* **Work required**
Each entry should be given again exactly, with any image left out.
»»
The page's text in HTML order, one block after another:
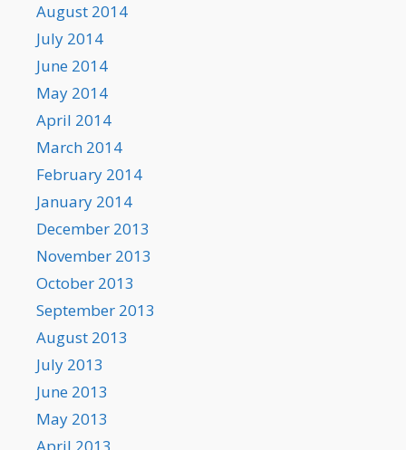
August 2014
July 2014
June 2014
May 2014
April 2014
March 2014
February 2014
January 2014
December 2013
November 2013
October 2013
September 2013
August 2013
July 2013
June 2013
May 2013
««
* **Reply to the exercise**
The page's text in HTML order, one block after another:
August 2014
July 2014
June 2014
May 2014
April 2014
March 2014
February 2014
January 2014
December 2013
November 2013
October 2013
September 2013
August 2013
July 2013
June 2013
May 2013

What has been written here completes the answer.